(Data entries)
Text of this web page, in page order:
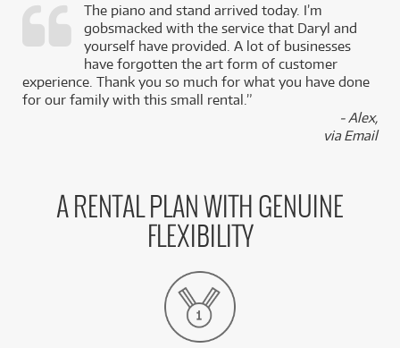
The piano and stand arrived today. I’m
gobsmacked with the service that Daryl and
yourself have provided. A lot of businesses
have forgotten the art form of customer
experience. Thank you so much for what you have done
for our family with this small rental.”
- Alex,
via Email
A RENTAL PLAN WITH GENUINE
FLEXIBILITY
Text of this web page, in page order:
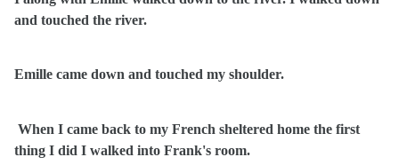
and touched the river.
Emille came down and touched my shoulder.
When I came back to my French sheltered home the first
thing I did I walked into Frank's room.
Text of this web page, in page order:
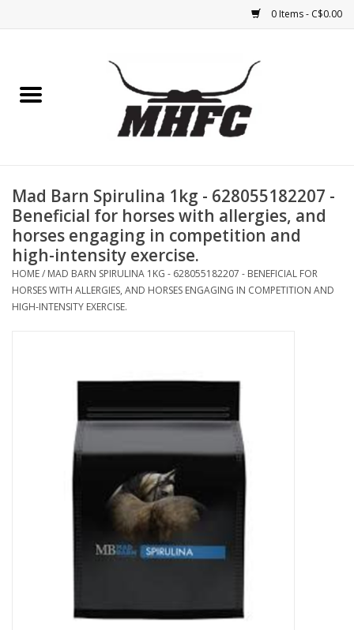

• [THE PROBLEM] Please repeat the entries above exactly, leaving out any pictures.

• [EXERCISE ANSWER]
Text of this web page, in page order:
The piano and stand arrived today. I’m
gobsmacked with the service that Daryl and
yourself have provided. A lot of businesses
have forgotten the art form of customer
experience. Thank you so much for what you have done
for our family with this small rental.”
- Alex,
via Email
A RENTAL PLAN WITH GENUINE
FLEXIBILITY
Text of this web page, in page order:
and touched the river.
Emille came down and touched my shoulder.
When I came back to my French sheltered home the first
thing I did I walked into Frank's room.
Text of this web page, in page order:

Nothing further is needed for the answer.